Tokenizer and knowledge path

  • Tokenizer: customized Rust BPE (constructed by way of Maturin), with a 65,536-token vocab; coaching makes use of FineWeb-EDU shards (re-packaged/shuffled for easy entry). The walkthrough reviews ~4.8 characters/token compression and compares towards GPT-2/4 tokenizers.
  • Eval bundle: a curated set for CORE (22 autocompletion datasets like HellaSwag, ARC, BoolQ, and so forth.), downloaded into ~/.cache/nanochat/eval_bundle.

Mannequin, scaling, and “speedrun” goal

The speedrun config trains a depth-20 Transformer (≈560M params with 1280 hidden channels, 10 consideration heads of dim 128) for ~11.2B tokens in step with Chinchilla-style scaling (params × ~20 tokens). The creator estimates this run as a ~4e19 FLOPs functionality mannequin. Coaching makes use of Muon for matmul parameters and AdamW for embeddings/unembeddings; loss is reported in bits-per-byte (bpb) to be tokenizer-invariant.

Mid-training, SFT, and gear use

After pretraining, mid-training adapts the bottom mannequin to conversations (SmolTalk) and explicitly teaches multiple-choice conduct (100K MMLU auxiliary-train questions) and device use by inserting blocks; a small GSM8K slice is included to seed calculator-style utilization. The default combination: SmolTalk (460K), MMLU aux-train (100K), GSM8K foremost (8K), totaling 568K rows.

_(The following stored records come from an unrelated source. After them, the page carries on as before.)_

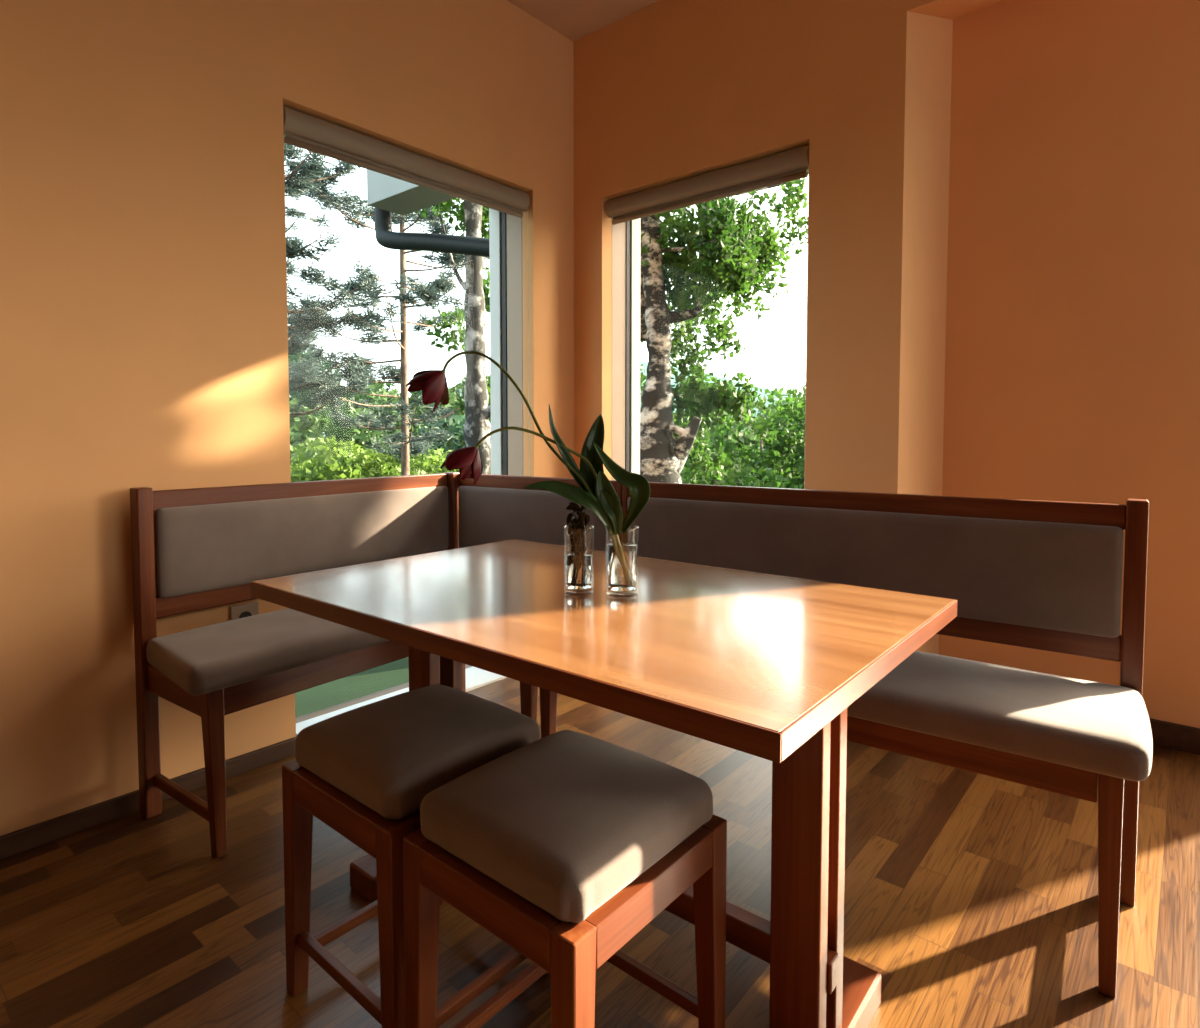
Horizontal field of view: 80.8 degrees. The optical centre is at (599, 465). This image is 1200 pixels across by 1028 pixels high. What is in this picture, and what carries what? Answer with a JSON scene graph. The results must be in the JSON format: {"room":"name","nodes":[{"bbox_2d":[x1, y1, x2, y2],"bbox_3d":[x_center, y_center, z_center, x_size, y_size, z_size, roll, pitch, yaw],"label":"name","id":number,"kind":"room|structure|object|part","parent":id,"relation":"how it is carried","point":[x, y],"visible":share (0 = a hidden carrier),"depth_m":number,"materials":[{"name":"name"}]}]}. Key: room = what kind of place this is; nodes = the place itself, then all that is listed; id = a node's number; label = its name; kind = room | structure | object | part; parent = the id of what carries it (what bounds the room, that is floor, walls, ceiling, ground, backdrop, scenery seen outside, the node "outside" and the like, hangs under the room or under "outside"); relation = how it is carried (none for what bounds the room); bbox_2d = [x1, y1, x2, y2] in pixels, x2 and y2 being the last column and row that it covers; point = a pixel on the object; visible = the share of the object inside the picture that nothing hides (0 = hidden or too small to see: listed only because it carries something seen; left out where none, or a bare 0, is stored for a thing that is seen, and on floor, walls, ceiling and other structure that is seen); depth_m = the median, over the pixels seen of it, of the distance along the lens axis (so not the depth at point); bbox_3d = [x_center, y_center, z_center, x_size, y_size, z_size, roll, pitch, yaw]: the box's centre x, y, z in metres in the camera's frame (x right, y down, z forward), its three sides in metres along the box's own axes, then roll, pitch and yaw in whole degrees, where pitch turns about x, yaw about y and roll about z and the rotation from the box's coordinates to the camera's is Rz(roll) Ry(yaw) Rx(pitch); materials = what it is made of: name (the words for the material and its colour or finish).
{"room":"dining room","nodes":[
{"label":"dining room","id":0,"kind":"room"},
{"bbox_2d":[0,0,573,835],"bbox_3d":[-1.948,-0.430,1.409,0.300,2.892,5.900,2,3,40],"label":"wall","id":1,"kind":"structure","parent":0,"point":[144,322],"depth_m":2.00,"materials":[{"name":"paint"}]},
{"bbox_2d":[0,734,297,859],"bbox_3d":[-1.947,0.977,1.277,0.076,0.055,5.600,2,3,40],"label":"baseboard","id":2,"kind":"structure","parent":1,"relation":"attached to","point":[30,837],"depth_m":1.93,"materials":[{"name":"brown wood"}]},
{"bbox_2d":[230,602,258,619],"bbox_3d":[-1.110,0.473,2.203,0.010,0.084,0.084,2,3,40],"label":"wall outlet","id":3,"kind":"object","parent":1,"relation":"attached to","point":[249,609],"visible":0.47,"depth_m":2.20,"materials":[{"name":"paint"}]},
{"bbox_2d":[284,135,522,733],"bbox_3d":[-0.762,-0.129,2.816,0.285,2.200,1.171,2,3,40],"label":"window","id":4,"kind":"structure","parent":1,"relation":"in","point":[505,230],"depth_m":3.23,"materials":[{"name":"paint"}]},
{"bbox_3d":[-0.844,-0.132,2.885,0.071,2.200,1.171,2,3,40],"label":"frame","id":5,"kind":"part","parent":4,"relation":"part of","materials":[{"name":"white"}]},
{"bbox_3d":[-0.762,0.936,2.865,0.142,0.028,1.111,2,3,40],"label":"frame","id":6,"kind":"part","parent":4,"relation":"part of","materials":[{"name":"white"}]},
{"bbox_2d":[283,106,529,475],"bbox_3d":[-0.681,-0.301,2.741,0.058,1.774,1.089,2,3,40],"label":"roller blind","id":7,"kind":"object","parent":4,"relation":"attached to","point":[302,130],"visible":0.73,"depth_m":2.60,"materials":[{"name":"fabric"}]},
{"bbox_3d":[-0.344,-0.286,3.168,0.003,1.703,0.003,0,3,-5],"label":"bead chain","id":8,"kind":"part","parent":7,"relation":"part of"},
{"bbox_3d":[-0.318,-0.284,3.145,0.003,1.703,0.003,0,3,-5],"label":"bead chain","id":9,"kind":"part","parent":7,"relation":"part of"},
{"bbox_3d":[-0.680,0.938,2.796,0.070,0.032,1.111,2,3,40],"label":"sill","id":10,"kind":"part","parent":4,"relation":"part of","materials":[{"name":"white"}]},
{"bbox_3d":[-0.747,-0.148,2.803,0.104,2.160,1.171,2,3,40],"label":"frame","id":11,"kind":"part","parent":4,"relation":"part of","materials":[{"name":"paint"}]},
{"bbox_2d":[374,207,489,256],"bbox_3d":[-0.699,-1.890,5.309,0.977,0.708,3.140,-2,3,-37],"label":"pipe","id":12,"kind":"object","parent":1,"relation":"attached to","point":[466,245],"visible":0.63,"depth_m":6.00,"materials":[{"name":"metal"}]},
{"bbox_2d":[507,0,658,41],"bbox_3d":[0.229,-1.875,-0.267,5.700,0.150,6.655,2,3,40],"label":"ceiling","id":13,"kind":"structure","parent":0,"point":[575,20],"depth_m":3.04,"materials":[{"name":"paint"}]},
{"bbox_2d":[0,664,1199,1027],"bbox_3d":[0.230,1.130,-0.142,5.680,0.120,6.635,2,3,40],"label":"floor","id":14,"kind":"structure","parent":0,"point":[972,897],"depth_m":1.57,"materials":[{"name":"brown wood"}]},
{"bbox_2d":[130,472,622,857],"bbox_3d":[-0.606,0.506,2.158,0.854,0.913,1.212,2,3,36],"label":"bench","id":15,"kind":"object","parent":14,"relation":"on","point":[212,542],"visible":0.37,"depth_m":2.06,"materials":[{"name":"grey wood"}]},
{"bbox_3d":[-1.254,0.516,1.948,0.047,0.913,0.041,2,3,36],"label":"post","id":16,"kind":"part","parent":15,"relation":"part of","materials":[{"name":"red wood"}]},
{"bbox_3d":[-0.968,0.765,1.768,0.041,0.432,0.043,2,3,36],"label":"leg","id":17,"kind":"part","parent":15,"relation":"part of","materials":[{"name":"red wood"}]},
{"bbox_2d":[146,608,389,695],"bbox_3d":[-0.888,0.492,2.111,0.392,0.089,0.804,2,3,36],"label":"seat cushion","id":18,"kind":"object","parent":15,"relation":"on","point":[224,657],"depth_m":1.88,"materials":[{"name":"beige fabric"}]},
{"bbox_3d":[-0.932,0.078,2.382,0.030,0.056,1.070,2,3,36],"label":"rail","id":19,"kind":"part","parent":15,"relation":"part of","materials":[{"name":"red wood"}]},
{"bbox_3d":[-0.932,0.374,2.395,0.030,0.058,1.070,2,3,36],"label":"rail","id":20,"kind":"part","parent":15,"relation":"part of","materials":[{"name":"red wood"}]},
{"bbox_2d":[155,486,448,597],"bbox_3d":[-0.917,0.224,2.380,0.044,0.252,1.058,2,3,36],"label":"cushion","id":21,"kind":"object","parent":15,"relation":"on","point":[212,546],"depth_m":2.24,"materials":[{"name":"beige fabric"}]},
{"bbox_3d":[-0.589,0.478,2.850,0.063,0.905,0.060,2,3,36],"label":"corner post","id":22,"kind":"part","parent":15,"relation":"part of","materials":[{"name":"red wood"}]},
{"bbox_3d":[-0.220,0.746,2.187,0.054,0.432,0.043,2,3,36],"label":"leg","id":23,"kind":"part","parent":15,"relation":"part of","materials":[{"name":"red wood"}]},
{"bbox_2d":[458,486,612,551],"bbox_3d":[-0.252,0.214,2.592,0.756,0.252,0.044,2,3,36],"label":"cushion","id":24,"kind":"object","parent":15,"relation":"on","point":[486,514],"depth_m":2.61,"materials":[{"name":"beige fabric"}]},
{"bbox_3d":[-0.243,0.068,2.600,0.767,0.056,0.030,2,3,36],"label":"rail","id":25,"kind":"part","parent":15,"relation":"part of","materials":[{"name":"red wood"}]},
{"bbox_2d":[282,684,549,1027],"bbox_3d":[-0.344,0.734,1.359,0.358,0.532,0.368,2,3,40],"label":"stool","id":26,"kind":"object","parent":14,"relation":"on","point":[366,772],"visible":0.84,"depth_m":1.25,"materials":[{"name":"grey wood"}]},
{"bbox_3d":[-0.569,0.781,1.339,0.044,0.440,0.044,2,3,40],"label":"leg","id":27,"kind":"part","parent":26,"relation":"part of","materials":[{"name":"red wood"}]},
{"bbox_3d":[-0.329,0.790,1.136,0.044,0.440,0.044,2,3,40],"label":"leg","id":28,"kind":"part","parent":26,"relation":"part of","materials":[{"name":"red wood"}]},
{"bbox_2d":[295,684,540,819],"bbox_3d":[-0.344,0.516,1.349,0.340,0.095,0.350,2,3,40],"label":"seat cushion","id":29,"kind":"object","parent":26,"relation":"on","point":[379,760],"depth_m":1.25,"materials":[{"name":"beige fabric"}]},
{"bbox_2d":[403,730,726,1027],"bbox_3d":[-0.050,0.745,1.121,0.358,0.532,0.368,2,3,40],"label":"stool","id":30,"kind":"object","parent":14,"relation":"on","point":[563,846],"visible":1,"depth_m":1.03,"materials":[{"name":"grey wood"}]},
{"bbox_3d":[-0.274,0.792,1.101,0.044,0.440,0.044,2,3,40],"label":"leg","id":31,"kind":"part","parent":30,"relation":"part of","materials":[{"name":"red wood"}]},
{"bbox_2d":[420,730,712,922],"bbox_3d":[-0.050,0.527,1.111,0.340,0.095,0.350,2,3,40],"label":"seat cushion","id":32,"kind":"object","parent":30,"relation":"on","point":[564,826],"depth_m":1.01,"materials":[{"name":"beige fabric"}]},
{"bbox_3d":[-0.034,0.801,0.898,0.044,0.440,0.044,2,3,40],"label":"leg","id":33,"kind":"part","parent":30,"relation":"part of","materials":[{"name":"red wood"}]},
{"bbox_3d":[0.175,0.790,1.145,0.044,0.440,0.044,2,3,40],"label":"leg","id":34,"kind":"part","parent":30,"relation":"part of","materials":[{"name":"red wood"}]},
{"bbox_2d":[251,539,956,1027],"bbox_3d":[-0.034,0.625,1.468,1.232,0.740,0.790,2,3,39],"label":"dining table","id":35,"kind":"object","parent":14,"relation":"on","point":[770,667],"visible":0.78,"depth_m":1.15,"materials":[{"name":"brown wood"}]},
{"bbox_3d":[-0.434,0.622,1.748,0.084,0.604,0.034,2,3,39],"label":"leg","id":36,"kind":"part","parent":35,"relation":"part of","materials":[{"name":"red wood"}]},
{"bbox_3d":[-0.389,0.619,1.804,0.084,0.604,0.034,2,3,39],"label":"leg","id":37,"kind":"part","parent":35,"relation":"part of","materials":[{"name":"red wood"}]},
{"bbox_2d":[564,526,593,594],"bbox_3d":[-0.043,0.189,1.418,0.061,0.135,0.061,2,3,40],"label":"glass tumbler","id":38,"kind":"object","parent":35,"relation":"on","point":[578,569],"visible":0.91,"depth_m":1.40,"materials":[{"name":"clear glass"}]},
{"bbox_2d":[566,502,589,555],"bbox_3d":[-0.045,0.152,1.414,0.045,0.178,0.048,-1,3,-14],"label":"bouquet","id":39,"kind":"object","parent":38,"relation":"in","point":[579,526],"visible":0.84,"depth_m":1.41,"materials":[{"name":"brown plant"}]},
{"bbox_3d":[-0.049,0.175,1.415,0.004,0.132,0.026,0,3,-1],"label":"stem","id":40,"kind":"part","parent":39,"relation":"part of","materials":[{"name":"brown plant"}]},
{"bbox_3d":[-0.037,0.177,1.409,0.027,0.128,0.008,-1,3,-17],"label":"stem","id":41,"kind":"part","parent":39,"relation":"part of","materials":[{"name":"brown plant"}]},
{"bbox_2d":[605,527,638,596],"bbox_3d":[0.044,0.189,1.405,0.067,0.136,0.067,2,3,40],"label":"glass tumbler","id":42,"kind":"object","parent":35,"relation":"on","point":[621,559],"visible":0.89,"depth_m":1.38,"materials":[{"name":"clear glass"}]},
{"bbox_2d":[406,351,616,544],"bbox_3d":[-0.171,0.006,1.393,0.457,0.473,0.126,1,3,13],"label":"tulip","id":43,"kind":"object","parent":42,"relation":"in","point":[433,385],"visible":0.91,"depth_m":1.39,"materials":[{"name":"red plant"}]},
{"bbox_3d":[0.044,0.189,1.406,0.044,0.106,0.009,0,3,-5],"label":"stem","id":44,"kind":"part","parent":43,"relation":"part of","materials":[{"name":"green plant"}]},
{"bbox_2d":[440,426,649,544],"bbox_3d":[-0.106,0.084,1.367,0.397,0.320,0.092,0,3,-7],"label":"tulip","id":45,"kind":"object","parent":42,"relation":"in","point":[467,460],"visible":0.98,"depth_m":1.35,"materials":[{"name":"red plant"}]},
{"bbox_3d":[-0.088,0.084,1.368,0.302,0.320,0.029,-1,3,-11],"label":"stem","id":46,"kind":"part","parent":45,"relation":"part of","materials":[{"name":"green plant"}]},
{"bbox_3d":[0.044,0.189,1.408,0.030,0.106,0.011,-1,3,-12],"label":"stem","id":47,"kind":"part","parent":45,"relation":"part of","materials":[{"name":"green plant"}]},
{"bbox_3d":[0.320,0.650,1.132,0.084,0.604,0.034,2,3,39],"label":"leg","id":48,"kind":"part","parent":35,"relation":"part of","materials":[{"name":"red wood"}]},
{"bbox_3d":[0.365,0.648,1.188,0.084,0.604,0.034,2,3,39],"label":"leg","id":49,"kind":"part","parent":35,"relation":"part of","materials":[{"name":"red wood"}]},
{"bbox_2d":[539,482,1152,997],"bbox_3d":[0.507,0.520,1.857,1.487,0.914,0.430,2,3,36],"label":"bench","id":50,"kind":"object","parent":14,"relation":"on","point":[1033,574],"visible":0.56,"depth_m":1.62,"materials":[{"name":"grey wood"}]},
{"bbox_3d":[-0.156,0.748,2.142,0.050,0.432,0.043,2,3,36],"label":"leg","id":51,"kind":"part","parent":50,"relation":"part of","materials":[{"name":"red wood"}]},
{"bbox_2d":[627,497,1123,637],"bbox_3d":[0.629,0.244,1.959,1.320,0.252,0.044,2,3,36],"label":"cushion","id":52,"kind":"object","parent":50,"relation":"on","point":[1058,576],"depth_m":1.79,"materials":[{"name":"beige fabric"}]},
{"bbox_3d":[0.639,0.097,1.966,1.327,0.056,0.030,2,3,36],"label":"rail","id":53,"kind":"part","parent":50,"relation":"part of","materials":[{"name":"red wood"}]},
{"bbox_2d":[847,651,1152,781],"bbox_3d":[0.493,0.505,1.837,1.487,0.090,0.384,2,3,36],"label":"seat cushion","id":54,"kind":"object","parent":50,"relation":"on","point":[1102,731],"depth_m":1.45,"materials":[{"name":"beige fabric"}]},
{"bbox_3d":[0.639,0.394,1.980,1.327,0.058,0.030,2,3,36],"label":"rail","id":55,"kind":"part","parent":50,"relation":"part of","materials":[{"name":"red wood"}]},
{"bbox_3d":[0.962,0.785,1.337,0.040,0.432,0.041,2,3,36],"label":"leg","id":56,"kind":"part","parent":50,"relation":"part of","materials":[{"name":"red wood"}]},
{"bbox_3d":[1.197,0.532,1.592,0.040,0.914,0.054,2,3,36],"label":"post","id":57,"kind":"part","parent":50,"relation":"part of","materials":[{"name":"red wood"}]},
{"bbox_2d":[573,0,1008,653],"bbox_3d":[2.042,-0.501,1.867,5.200,2.992,0.555,2,3,40],"label":"wall","id":58,"kind":"structure","parent":0,"point":[668,91],"depth_m":2.58,"materials":[{"name":"paint"}]},
{"bbox_2d":[612,170,808,479],"bbox_3d":[0.476,-0.139,3.032,1.042,2.200,0.285,2,3,40],"label":"window","id":59,"kind":"structure","parent":58,"relation":"in","point":[626,236],"depth_m":3.35,"materials":[{"name":"paint"}]},
{"bbox_3d":[0.464,-0.158,3.016,1.042,2.160,0.104,2,3,40],"label":"frame","id":60,"kind":"part","parent":59,"relation":"part of","materials":[{"name":"paint"}]},
{"bbox_2d":[605,145,808,488],"bbox_3d":[0.410,-0.311,2.942,0.963,1.773,0.058,2,3,40],"label":"roller blind","id":61,"kind":"object","parent":59,"relation":"attached to","point":[793,164],"visible":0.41,"depth_m":2.84,"materials":[{"name":"fabric"}]},
{"bbox_3d":[0.765,-0.256,2.622,0.003,1.692,0.003,0,3,-5],"label":"bead chain","id":62,"kind":"part","parent":61,"relation":"part of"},
{"bbox_2d":[939,0,1199,727],"bbox_3d":[2.872,-0.499,1.620,4.013,2.972,0.140,2,3,40],"label":"wall","id":63,"kind":"structure","parent":0,"point":[1072,346],"depth_m":2.50,"materials":[{"name":"paint"}]},
{"bbox_2d":[1149,718,1199,754],"bbox_3d":[1.736,0.903,2.544,0.937,0.085,0.016,2,3,40],"label":"baseboard","id":64,"kind":"structure","parent":63,"relation":"attached to","point":[1185,738],"depth_m":2.37,"materials":[{"name":"brown wood"}]},
{"label":"outside","id":65,"kind":"structure","parent":0,"visible":0},
{"bbox_3d":[28.034,6.101,52.498,140.000,14.457,109.100,2,3,40],"label":"ground","id":66,"kind":"structure","parent":65,"visible":0},
{"bbox_2d":[293,352,311,409],"bbox_3d":[-12.797,-0.435,27.138,4.234,9.074,5.260,-1,3,-26],"label":"deciduous tree","id":67,"kind":"object","parent":66,"relation":"on","point":[300,393],"visible":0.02,"depth_m":26.42,"materials":[{"name":"green plant"}]},
{"bbox_2d":[285,185,371,372],"bbox_3d":[-6.935,-3.217,14.548,3.111,11.624,4.014,2,3,40],"label":"pine tree","id":68,"kind":"object","parent":66,"relation":"on","point":[293,212],"visible":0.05,"depth_m":14.37,"materials":[{"name":"green plant"}]},
{"bbox_2d":[294,455,366,481],"bbox_3d":[-3.965,0.979,9.168,1.576,2.252,2.068,2,3,40],"label":"shrub","id":69,"kind":"object","parent":66,"relation":"on","point":[332,466],"visible":0.06,"depth_m":9.15,"materials":[{"name":"green plant"}]},
{"bbox_2d":[284,142,384,422],"bbox_3d":[-3.699,-1.842,7.935,2.244,8.110,2.506,1,3,15],"label":"pine tree","id":70,"kind":"object","parent":66,"relation":"on","point":[312,169],"visible":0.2,"depth_m":8.01,"materials":[{"name":"green plant"}]},
{"bbox_2d":[290,435,386,481],"bbox_3d":[-4.022,0.810,10.469,2.356,2.548,2.297,2,3,40],"label":"shrub","id":71,"kind":"object","parent":66,"relation":"on","point":[350,452],"visible":0.12,"depth_m":10.03,"materials":[{"name":"green plant"}]},
{"bbox_2d":[288,350,390,450],"bbox_3d":[-9.053,-0.353,23.210,5.036,7.111,3.962,1,3,28],"label":"deciduous tree","id":72,"kind":"object","parent":66,"relation":"on","point":[295,357],"visible":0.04,"depth_m":23.11,"materials":[{"name":"green plant"}]},
{"bbox_2d":[289,398,400,481],"bbox_3d":[-6.275,0.431,15.246,3.762,4.019,3.968,2,3,40],"label":"deciduous tree","id":73,"kind":"object","parent":66,"relation":"on","point":[299,431],"visible":0.1,"depth_m":14.23,"materials":[{"name":"green plant"}]},
{"bbox_2d":[336,379,426,464],"bbox_3d":[-6.377,0.222,17.917,4.370,5.129,3.290,0,3,-10],"label":"deciduous tree","id":74,"kind":"object","parent":66,"relation":"on","point":[377,386],"visible":0.06,"depth_m":18.04,"materials":[{"name":"green plant"}]},
{"bbox_2d":[285,156,490,475],"bbox_3d":[-2.705,-1.687,9.351,3.100,7.537,3.370,-1,3,-17],"label":"pine tree","id":75,"kind":"object","parent":66,"relation":"on","point":[440,285],"visible":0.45,"depth_m":9.04,"materials":[{"name":"green plant"}]},
{"bbox_2d":[341,451,436,478],"bbox_3d":[-2.934,0.904,9.572,1.540,2.193,1.668,1,3,26],"label":"shrub","id":76,"kind":"object","parent":66,"relation":"on","point":[374,459],"visible":0.09,"depth_m":9.62,"materials":[{"name":"green plant"}]},
{"bbox_2d":[366,448,452,476],"bbox_3d":[-2.537,0.825,10.982,2.243,2.235,2.064,2,3,40],"label":"shrub","id":77,"kind":"object","parent":66,"relation":"on","point":[424,463],"visible":0.07,"depth_m":10.78,"materials":[{"name":"green plant"}]},
{"bbox_2d":[408,387,464,445],"bbox_3d":[-4.434,0.196,20.207,3.058,5.130,3.857,-1,3,-17],"label":"deciduous tree","id":78,"kind":"object","parent":66,"relation":"on","point":[452,395],"visible":0.05,"depth_m":18.95,"materials":[{"name":"green plant"}]},
{"bbox_2d":[431,459,458,473],"bbox_3d":[-1.576,0.828,9.619,1.707,2.009,1.908,2,3,40],"label":"shrub","id":79,"kind":"object","parent":66,"relation":"on","point":[444,469],"visible":0.02,"depth_m":9.27,"materials":[{"name":"green plant"}]},
{"bbox_2d":[415,198,490,473],"bbox_3d":[-1.291,-1.480,6.725,1.238,4.576,1.586,0,3,-1],"label":"birch tree","id":80,"kind":"object","parent":66,"relation":"on","point":[476,395],"visible":0.41,"depth_m":6.14,"materials":[{"name":"green plant"}]},
{"bbox_2d":[416,404,490,466],"bbox_3d":[-2.791,0.237,17.046,3.515,4.014,3.961,2,3,40],"label":"deciduous tree","id":81,"kind":"object","parent":66,"relation":"on","point":[450,425],"visible":0.03,"depth_m":15.80,"materials":[{"name":"green plant"}]},
{"bbox_2d":[640,178,807,483],"bbox_3d":[0.680,-0.976,5.325,1.786,4.405,1.444,1,3,23],"label":"birch tree","id":82,"kind":"object","parent":66,"relation":"on","point":[667,443],"visible":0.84,"depth_m":4.97,"materials":[{"name":"green plant"}]},
{"bbox_2d":[682,380,765,485],"bbox_3d":[3.741,-0.080,25.884,4.429,6.239,5.547,2,3,40],"label":"deciduous tree","id":83,"kind":"object","parent":66,"relation":"on","point":[750,437],"visible":0.06,"depth_m":25.55,"materials":[{"name":"green plant"}]},
{"bbox_2d":[680,449,796,488],"bbox_3d":[1.246,0.797,8.004,1.840,1.967,1.952,-1,3,-22],"label":"shrub","id":84,"kind":"object","parent":66,"relation":"on","point":[742,477],"visible":0.16,"depth_m":7.36,"materials":[{"name":"green plant"}]},
{"bbox_2d":[687,387,804,488],"bbox_3d":[2.205,0.372,9.484,2.268,2.924,2.370,2,3,40],"label":"shrub","id":85,"kind":"object","parent":66,"relation":"on","point":[759,429],"visible":0.13,"depth_m":9.05,"materials":[{"name":"green plant"}]},
{"bbox_2d":[741,398,797,466],"bbox_3d":[8.307,0.835,33.705,5.500,8.124,5.578,1,3,14],"label":"deciduous tree","id":86,"kind":"object","parent":66,"relation":"on","point":[783,401],"visible":0.02,"depth_m":32.20,"materials":[{"name":"green plant"}]},
{"bbox_2d":[749,384,805,488],"bbox_3d":[2.794,0.347,8.586,1.476,2.992,2.483,-1,3,-12],"label":"shrub","id":87,"kind":"object","parent":66,"relation":"on","point":[797,412],"visible":0.12,"depth_m":8.87,"materials":[{"name":"green plant"}]},
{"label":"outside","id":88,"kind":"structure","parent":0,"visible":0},
{"bbox_2d":[295,657,408,717],"bbox_3d":[-46.654,6.555,10.854,79.650,11.538,50.900,2,3,40],"label":"ground","id":89,"kind":"structure","parent":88,"point":[392,674],"depth_m":3.86,"materials":[{"name":"green plant"}]},
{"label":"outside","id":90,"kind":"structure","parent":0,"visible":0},
{"bbox_2d":[297,361,800,457],"bbox_3d":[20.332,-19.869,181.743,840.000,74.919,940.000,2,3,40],"label":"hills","id":91,"kind":"structure","parent":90,"point":[645,363],"depth_m":366.95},
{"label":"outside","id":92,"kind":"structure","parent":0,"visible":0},
{"bbox_2d":[367,169,455,214],"bbox_3d":[1.733,-2.315,3.123,9.400,0.460,0.400,2,3,40],"label":"roof eave","id":93,"kind":"object","parent":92,"point":[384,192],"visible":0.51,"depth_m":5.88}
]}

SFT then fine-tunes on higher-quality conversations whereas matching test-time formatting (padded, non-concatenated rows) to scale back prepare/inference mismatch. The repo’s instance post-SFT metrics (speedrun tier) report ARC-Simple 0.3876, ARC-Problem 0.2807, MMLU 0.3151, GSM8K 0.0455, HumanEval 0.0854, ChatCORE 0.0884.

Device use is wired end-to-end: the customized Engine implements KV cache, prefill/decode inference, and a easy Python interpreter sandbox for tool-augmented runs—utilized in each coaching and analysis flows.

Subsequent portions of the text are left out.